EXERCISE BRIEF: Taking the data below, please print only the lines from the line holding "Every choice, no" to the line holding "may store, share", inclusive, with pictures omitted.
Segment Start: INPUT DATA
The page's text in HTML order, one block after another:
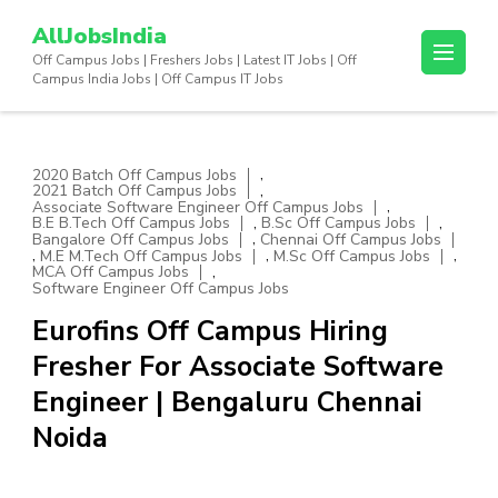
content
AllJobsIndia
Off Campus Jobs | Freshers Jobs | Latest IT Jobs | Off
Campus India Jobs | Off Campus IT Jobs
2020 Batch Off Campus Jobs ,
2021 Batch Off Campus Jobs ,
Associate Software Engineer Off Campus Jobs ,
B.E B.Tech Off Campus Jobs , B.Sc Off Campus Jobs ,
Bangalore Off Campus Jobs , Chennai Off Campus Jobs
, M.E M.Tech Off Campus Jobs , M.Sc Off Campus Jobs ,
MCA Off Campus Jobs ,
Software Engineer Off Campus Jobs
Eurofins Off Campus Hiring
Fresher For Associate Software
Engineer | Bengaluru Chennai
Noida
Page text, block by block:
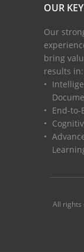
OUR
Our
bring
results in:
End-to-
All rights
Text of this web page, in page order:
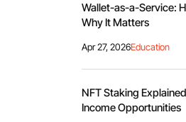
Wallet-as-a-Service:
Why It Matters
Apr 27, 2026Education
NFT Staking
Income Opportunities
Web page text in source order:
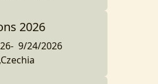
2026
- 9/24/2026
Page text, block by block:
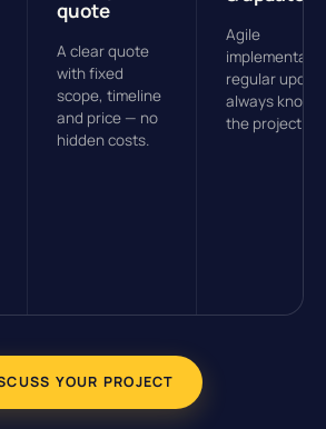
quote
A clear quote
with fixed
scope, timeline
and price — no
hidden costs.
Agile
regular
always know
the project
YOUR PROJECT
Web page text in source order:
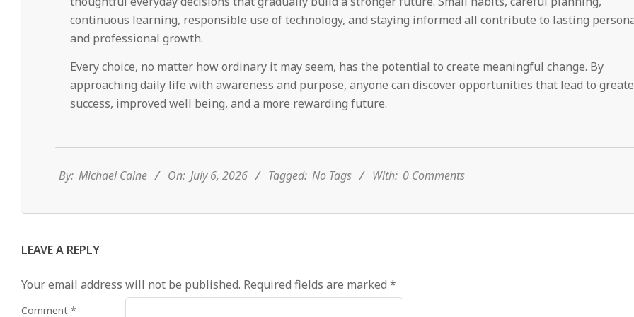
continuous learning, responsible use of technology, and staying informed all contribute to lasting
and professional growth.
Every choice, no matter how ordinary it may seem, has the potential to create meaningful change. By
approaching daily life with awareness and purpose, anyone can discover opportunities that lead to
success, improved well being, and a more rewarding future.
06
By: Michael Caine On: July 6, 2026 Tagged: No Tags With: 0 Comments
LEAVE A REPLY
Your email address will not be published. Required fields are marked *
Comment *
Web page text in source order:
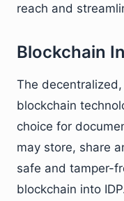
reach and
Blockchain
The
blockchain
choice for
may store, share
safe and tamper-
blockchain into
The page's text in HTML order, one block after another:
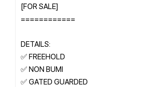
[FOR SALE]
============
DETAILS:
✅ FREEHOLD
✅ NON BUMI
✅ GATED GUARDED
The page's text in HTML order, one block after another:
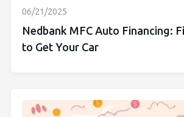
06/21/2025
Nedbank MFC Auto Financing:
to Get Your Car
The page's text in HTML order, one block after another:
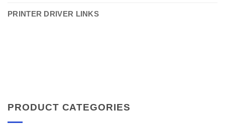
PRINTER DRIVER LINKS
PRODUCT CATEGORIES
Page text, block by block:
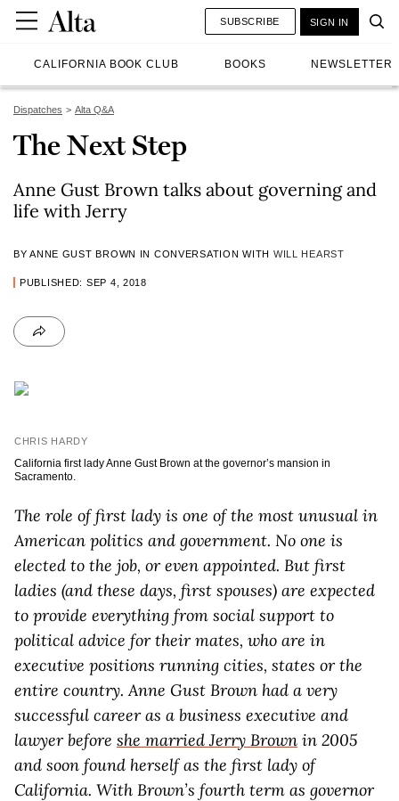
CALIFORNIA BOOK CLUB BOOKS NEWSLETTER
SUBSCRIBE SIGN IN
Dispatches Alta Q&A
The Next Step
Anne Gust Brown talks about governing and
life with Jerry
BY ANNE GUST BROWN IN CONVERSATION WITH WILL HEARST
PUBLISHED: SEP 4, 2018
CHRIS HARDY
California first lady Anne Gust Brown at the governor’s mansion in
Sacramento.
The role of first lady is one of the most unusual in
American politics and government. No one is
elected to the job, or even appointed. But first
ladies (and these days, first spouses) are expected
to provide everything from social support to
political advice for their mates, who are in
executive positions running cities, states or the
entire country. Anne Gust Brown had a very
successful career as a business executive and
lawyer before she married Jerry Brown in 2005
and soon found herself as the first lady of
California. With Brown’s fourth term as governor
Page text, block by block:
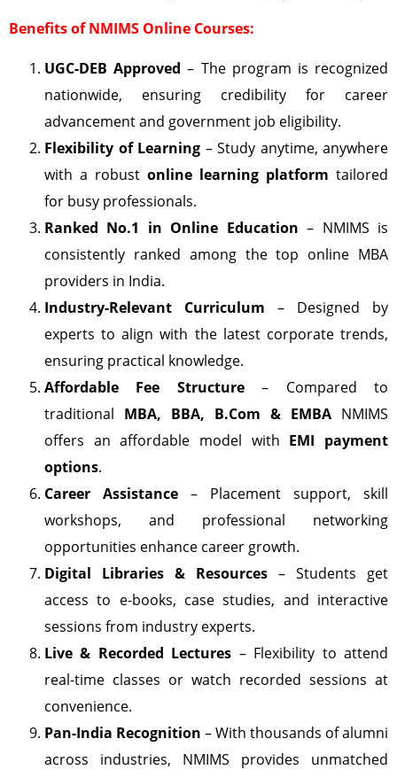
Benefits of NMIMS Online Courses:
UGC-DEBApproved – The program is recognized
nationwide, ensuring credibility for career
advancement and government job eligibility.
Flexibility of Learning – Study anytime, anywhere
with a robust online learning platform tailored
for busy professionals.
Ranked No.1 in Online Education – NMIMS is
consistently ranked among the top online MBA
providers in India.
Industry-Relevant Curriculum – Designed by
experts to align with the latest corporate trends,
ensuring practical knowledge.
Affordable Fee Structure– Compared to
traditional MBA, BBA, B.Com & EMBA NMIMS
offers an affordable model with EMI payment
options.
Career Assistance – Placement support, skill
workshops, and professional networking
opportunities enhance career growth.
Digital Libraries & Resources – Students get
access to e-books, case studies, and interactive
sessions from industry experts.
Live & Recorded Lectures – Flexibility to attend
real-time classes or watch recorded sessions at
convenience.
Pan-India Recognition – With thousands of alumni
across industries, NMIMS provides unmatched
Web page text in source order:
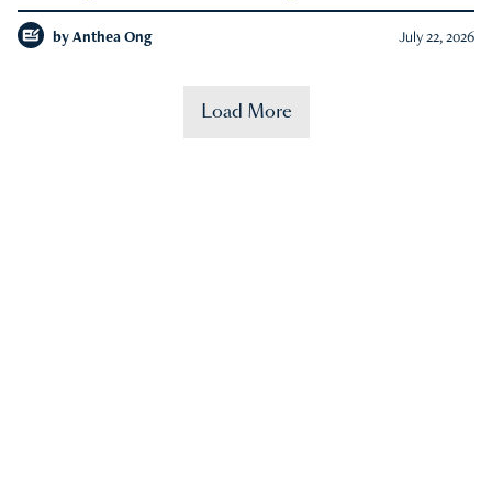
by Anthea Ong July 22, 2026
Load More
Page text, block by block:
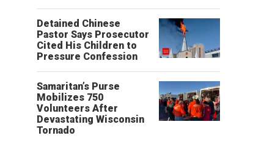
Detained Chinese
Pastor Says Prosecutor
Cited His Children to
Pressure Confession
Samaritan’s Purse
Mobilizes 750
Volunteers After
Devastating Wisconsin
Tornado
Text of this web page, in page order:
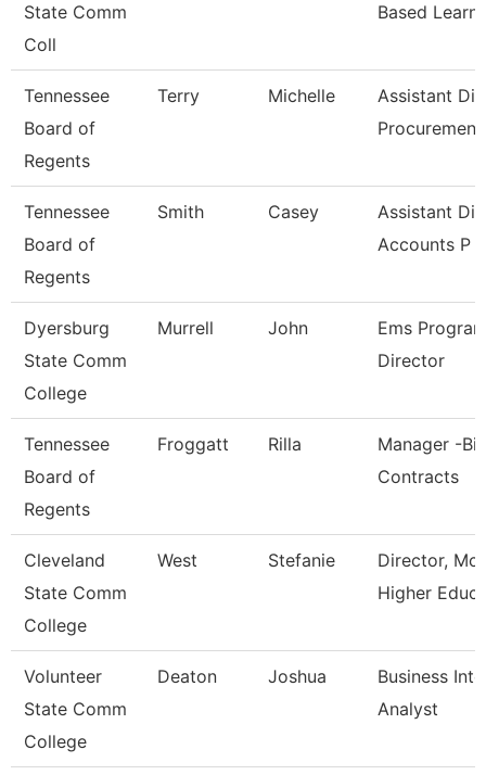
State Comm
Coll
Based
Tennessee
Board of
Regents
Terry Michelle
Assistant
Procuremen
Tennessee
Board of
Regents
Smith Casey
Assistant
Accounts P
Dyersburg
State Comm
College
Murrell John
Ems
Director
Tennessee
Board of
Regents
Froggatt Rilla
Manager -
Contracts
Cleveland
State Comm
College
West Stefanie
Director,
Higher
Volunteer
State Comm
College
Deaton Joshua
Business
Analyst
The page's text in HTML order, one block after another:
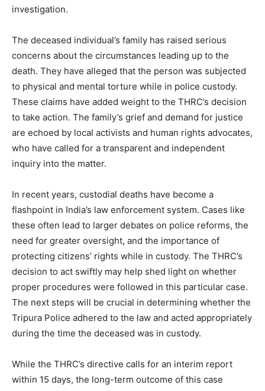
investigation.
The deceased individual’s family has raised serious
concerns about the circumstances leading up to the
death. They have alleged that the person was subjected
to physical and mental torture while in police custody.
These claims have added weight to the THRC’s decision
to take action. The family’s grief and demand for justice
are echoed by local activists and human rights advocates,
who have called for a transparent and independent
inquiry into the matter.
In recent years, custodial deaths have become a
flashpoint in India’s law enforcement system. Cases like
these often lead to larger debates on police reforms, the
need for greater oversight, and the importance of
protecting citizens’ rights while in custody. The THRC’s
decision to act swiftly may help shed light on whether
proper procedures were followed in this particular case.
The next steps will be crucial in determining whether the
Tripura Police adhered to the law and acted appropriately
during the time the deceased was in custody.
While the THRC’s directive calls for an interim report
within 15 days, the long-term outcome of this case
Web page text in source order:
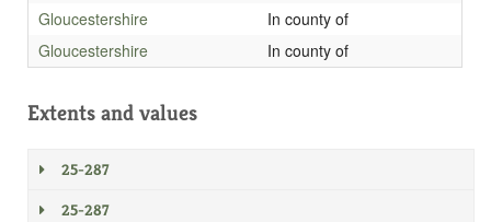
Gloucestershire
In county of
Gloucestershire
In county of
Extents and values
25-287
25-287
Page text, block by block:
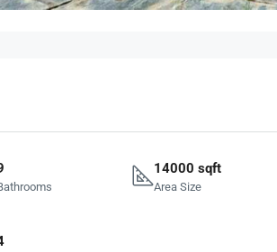
14000 sqft
Area Size
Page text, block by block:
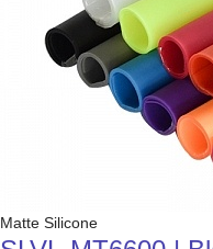
Matte Silicone
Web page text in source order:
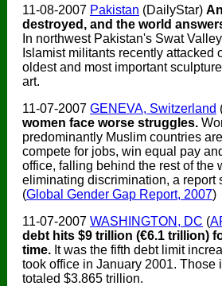
11-08-2007 Pakistan (DailyStar)
destroyed, and the world
In northwest Pakistan's Swat
Islamist militants recently attacked
oldest and most important
art.
11-07-2007 GENEVA, Switzerland
women face worse struggles.
predominantly Muslim countries
compete for jobs, win equal pay
office, falling behind the rest of the
eliminating discrimination, a report
(Global Gender Gap Report, 2007)
11-07-2007 WASHINGTON, DC (
debt hits $9 trillion (€6.1 trillion)
time. It was the fifth debt limit
took office in January 2001. Those
totaled $3.865 trillion.
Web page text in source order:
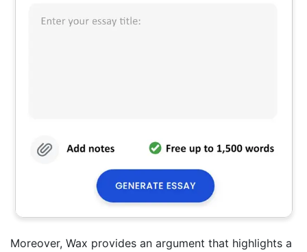
Moreover, Wax provides an argument that highlights a
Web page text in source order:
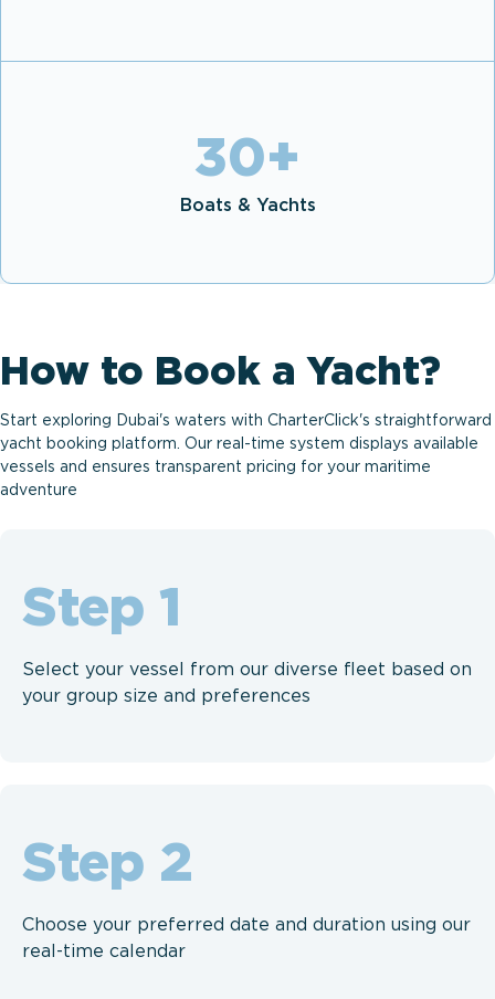
30+
Boats & Yachts
How to Book a Yacht?
Start exploring Dubai's waters with CharterClick's straightforward
yacht booking platform. Our real-time system displays available
vessels and ensures transparent pricing for your maritime
adventure
Step
Select your vessel from our diverse fleet based on
your group size and preferences
Step
Choose your preferred date and duration using our
real-time calendar
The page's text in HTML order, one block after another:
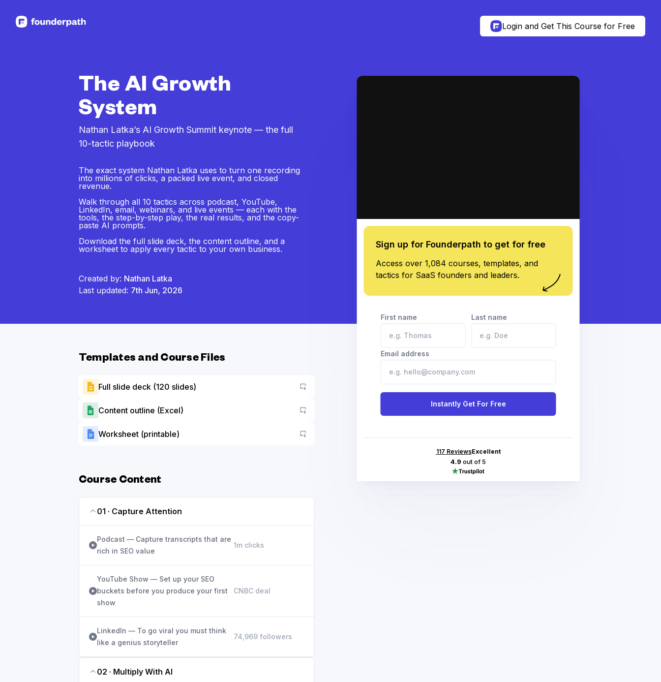
Login and Get This Course for Free
The AI Growth
System
Nathan Latka’s AI Growth Summit keynote — the full
10-tactic playbook
The exact system Nathan Latka uses to turn one recording
into millions of clicks, a packed live event, and closed
revenue.
Walk through all 10 tactics across podcast, YouTube,
LinkedIn, email, webinars, and live events — each with the
tools, the step-by-step play, the real results, and the copy-
paste AI prompts.
Download the full slide deck, the content outline, and a
worksheet to apply every tactic to your own business.
Created by: Nathan Latka
Last updated: 7th Jun, 2026
Sign up for Founderpath to get for free
Access over 1,084 courses, templates, and
tactics for SaaS founders and leaders.
First name Last name
Email address
Instantly Get For Free
117 ReviewsExcellent
4.9 out of 5
Templates and Course Files
Full slide deck (120 slides) Go to asset
Content outline (Excel) Go to asset
Worksheet (printable) Go to asset
Course Content
01 · Capture Attention
Podcast — Capture transcripts that are
rich in SEO value
1m clicks
YouTube Show — Set up your SEO
buckets before you produce your first
show
CNBC deal
LinkedIn — To go viral you must think
like a genius storyteller
74,969 followers
02 · Multiply With AI
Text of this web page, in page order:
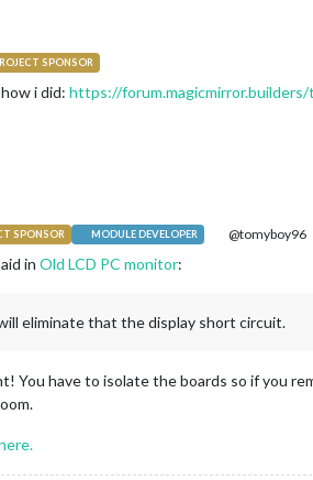
SPONSOR
i did: https://
SPONSOR MODULE DEVELOPER @tomyboy96
in Old LCD PC monitor:
eliminate that the display short circuit.
You have to isolate the boards so if you
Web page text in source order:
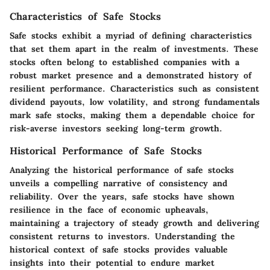
Characteristics of Safe Stocks
Safe stocks exhibit a myriad of defining characteristics
that set them apart in the realm of investments. These
stocks often belong to established companies with a
robust market presence and a demonstrated history of
resilient performance. Characteristics such as consistent
dividend payouts, low volatility, and strong fundamentals
mark safe stocks, making them a dependable choice for
risk-averse investors seeking long-term growth.
Historical Performance of Safe Stocks
Analyzing the historical performance of safe stocks
unveils a compelling narrative of consistency and
reliability. Over the years, safe stocks have shown
resilience in the face of economic upheavals,
maintaining a trajectory of steady growth and delivering
consistent returns to investors. Understanding the
historical context of safe stocks provides valuable
insights into their potential to endure market
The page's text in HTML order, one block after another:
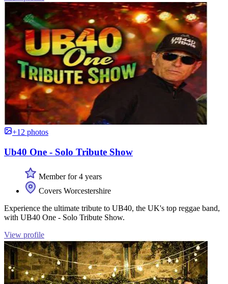
+12 photos
Ub40 One - Solo Tribute Show
Member for 4 years
Covers Worcestershire
Experience the ultimate tribute to UB40, the UK's top reggae band,
with UB40 One - Solo Tribute Show.
View profile
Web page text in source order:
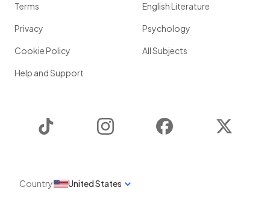
Terms
Privacy
Cookie Policy
Help and Support
English Literature
Psychology
All Subjects
Instagram Facebook
Country United States
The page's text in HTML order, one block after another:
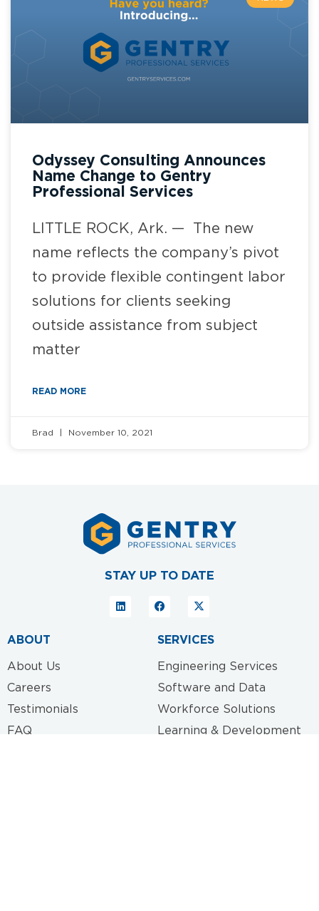
Odyssey Consulting Announces
Name Change to Gentry
Professional Services
LITTLE ROCK, Ark. — The new
name reflects the company’s pivot
to provide flexible contingent labor
solutions for clients seeking
outside assistance from subject
matter
READ MORE
Brad November 10, 2021
STAY UP TO DATE
ABOUT
About Us
Careers
Testimonials
FAQ
SERVICES
Engineering Services
Software and Data
Workforce Solutions
Learning & Development
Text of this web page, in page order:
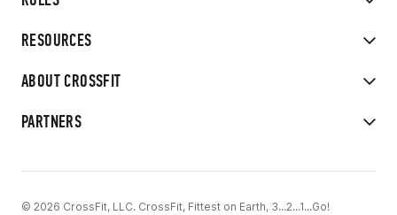
RESOURCES
ABOUT CROSSFIT
PARTNERS
© 2026 CrossFit, LLC. CrossFit, Fittest on Earth, 3...2...1...Go!
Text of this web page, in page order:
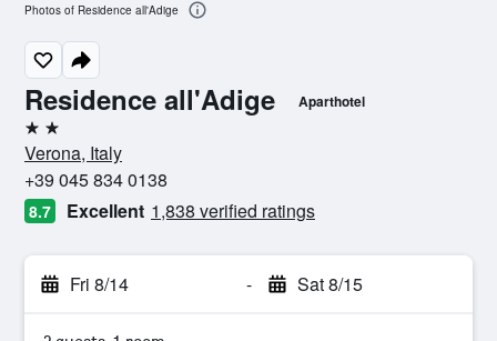
Residence all'Adige Aparthotel
2 stars
Verona, Italy
+39 045 834 0138
8.7 Excellent 1,838 verified ratings
Fri 8/14 - Sat 8/15
Photos of Residence all'Adige
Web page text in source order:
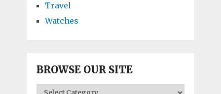
Travel
Watches
BROWSE OUR SITE
BROWSE
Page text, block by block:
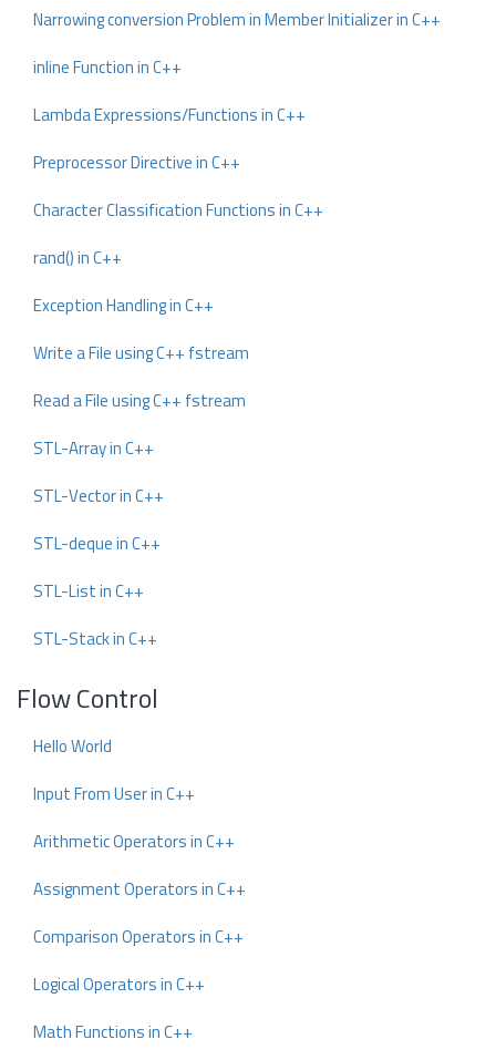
Segment End: INPUT DATA
SOLUTION TO THIS TASK:
Every choice, no matter how ordinary it may seem, has the potential to create meaningful change. By
approaching daily life with awareness and purpose, anyone can discover opportunities that lead to
success, improved well being, and a more rewarding future.
06
By: Michael Caine On: July 6, 2026 Tagged: No Tags With: 0 Comments
LEAVE A REPLY
Your email address will not be published. Required fields are marked *
Comment *
Web page text in source order:
reach and
Blockchain
The
blockchain
choice for
may store, share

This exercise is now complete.